The Snowball team takes the security of our application and our users' data seriously. As an offline-first habit tracker built with Tauri and React, our primary security philosophy revolves around local data ownership and minimizing external attack vectors.
We actively maintain and provide security updates for the following versions of Snowball:
| Version | Supported |
|---|---|
| > 7.0.x | ✅ |
| < 7.0.0 | ❌ |
Note: Since Snowball heavily relies on the system's native WebView (via Tauri) and the Rust toolchain, we strongly recommend users keep their host operating systems updated to receive the latest WebView security patches.
Snowball leverages the Tauri framework, which provides several out-of-the-box security guarantees compared to traditional desktop wrappers:
- No Bundled Server: We do not bundle a Node.js runtime.
- Strict IPC (Inter-Process Communication): All communication between the React frontend and the Rust backend is strictly typed and routed through explicitly allowed Tauri commands.
- Capability Restrictions: File system access, shell execution, and network requests are strictly scoped in our
tauri.conf.json. The app only has access to the specific local directories required to store your habit data. - Offline-First: Your data is yours. Snowball does not send telemetry, user habits, or analytics to external servers.
If you discover a security vulnerability within Snowball, please do not open a public GitHub issue. We ask that you practice responsible disclosure.
Please report the vulnerability by reaching out via email: JustHorrid12@gmail.com
To help us triage and resolve the issue quickly, please include:
- Type of issue: (e.g., IPC bypass, arbitrary file write, XSS).
- Location: The specific file, component, or Rust command where the vulnerability exists.

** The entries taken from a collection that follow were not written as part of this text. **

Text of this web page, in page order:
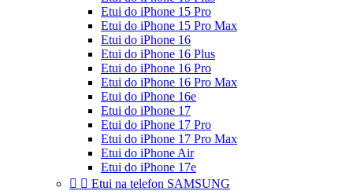
Etui do iPhone 15 Pro
Etui do iPhone 15 Pro Max
Etui do iPhone 16
Etui do iPhone 16 Plus
Etui do iPhone 16 Pro
Etui do iPhone 16 Pro Max
Etui do iPhone 16e
Etui do iPhone 17
Etui do iPhone 17 Pro
Etui do iPhone 17 Pro Max
Etui do iPhone Air
Etui do iPhone 17e
  Etui na telefon SAMSUNG
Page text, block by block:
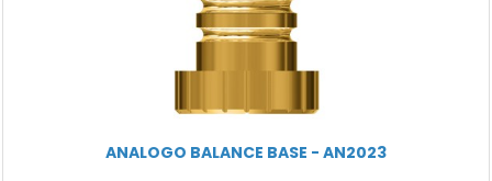
ANALOGO BALANCE BASE - AN2023
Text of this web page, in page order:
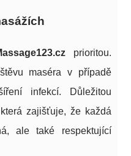
prioritou.
maséra v případě
infekcí. Důležitou
zajišťuje, že každá
ale také respektující
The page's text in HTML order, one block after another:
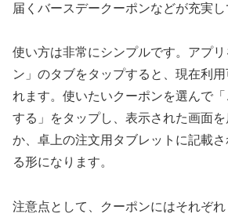
届くバースデークーポンなどが充実し
使い方は非常にシンプルです。アプ
ン」のタブをタップすると、現在利
れます。使いたいクーポンを選んで
する」をタップし、表示された画面
か、卓上の注文用タブレットに記載
る形になります。
注意点として、クーポンにはそれぞ
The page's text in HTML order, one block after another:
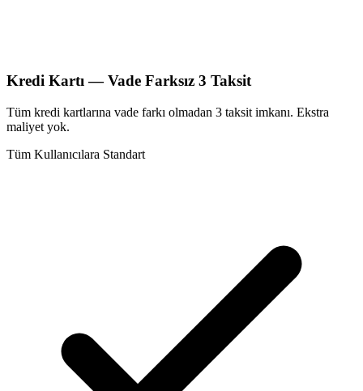
Kredi Kartı — Vade Farksız 3 Taksit
Tüm kredi kartlarına vade farkı olmadan 3 taksit imkanı. Ekstra
maliyet yok.
Tüm Kullanıcılara Standart
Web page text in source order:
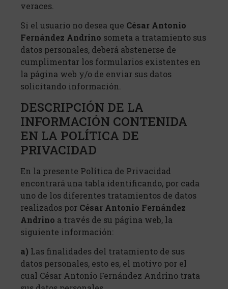
veraces.
Si el usuario no desea que César Antonio
Fernández Andrino someta a tratamiento sus
datos personales, deberá abstenerse de
cumplimentar los formularios existentes en
la página web y/o de enviar sus datos
solicitando información.
DESCRIPCIÓN DE LA
INFORMACIÓN CONTENIDA
EN LA POLÍTICA DE
PRIVACIDAD
En la presente Política de Privacidad
encontrará una tabla identificando, por cada
uno de los diferentes tratamientos de datos
realizados por César Antonio Fernández
Andrino a través de su página web, la
siguiente información:
a) Las finalidades del tratamiento de sus
datos personales, esto es, el motivo por el
cual César Antonio Fernández Andrino trata
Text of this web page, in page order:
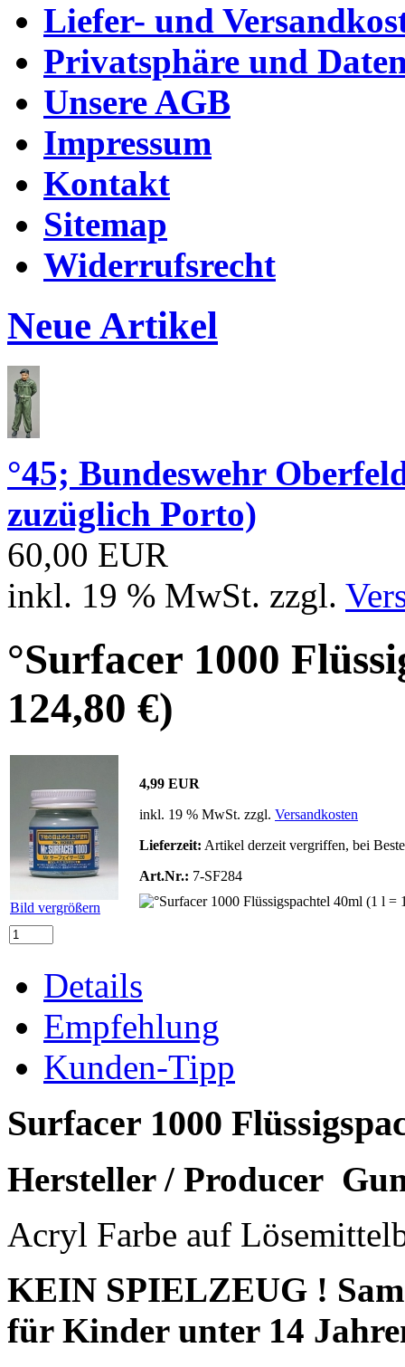
Liefer- und
Privatsphäre und
Unsere AGB
Impressum
Kontakt
Sitemap
Widerrufsrecht
Neue Artikel
°45; Bundeswehr
zuzüglich Porto)
60,00 EUR
inkl. 19 % MwSt. zzgl.
°Surfacer 1000
124,80 €)
Bild vergrößern
4,99 EUR
inkl. 19 % MwSt. zzgl. Versandkosten
Lieferzeit: Artikel derzeit vergriffen, bei
Art.Nr.: 7-SF284
Details
Empfehlung
Kunden-Tipp
Surfacer 1000
Hersteller / Producer
Acryl Farbe auf
KEIN SPIELZEUG !
für Kinder unter 14
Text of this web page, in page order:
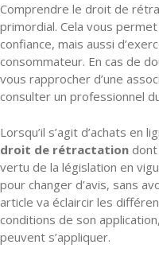
Comprendre le droit de
primordial. Cela vous
confiance, mais aussi
consommateur. En cas de
vous rapprocher d’une
consulter un professionnel
Lorsqu’il s’agit d’achats en
droit de rétractation
vertu de la législation en
pour changer d’avis, sans
article va éclaircir les
conditions de son
peuvent s’appliquer.

- Reproduction Steps: Step-by-step instructions on how to reproduce the exploit.
- Impact: What an attacker could achieve by exploiting this.
- Proof of Concept (PoC): Any code or screenshots demonstrating the exploit.
- We will acknowledge receipt of your vulnerability report within 48 hours.
- We will triage the report and verify the vulnerability within 1 week.
- Once verified, we will work on patching the issue and releasing a hotfix.
We believe in the open-source community. Once a vulnerability is reported and patched, we will publish a security advisory on GitHub, explicitly crediting you (if you choose to be credited) for the discovery.
Please refrain from publicly discussing the vulnerability or sharing the exploit code until the patch has been released and users have been given a reasonable amount of time to update their software.
Thank you for helping keep Snowball secure!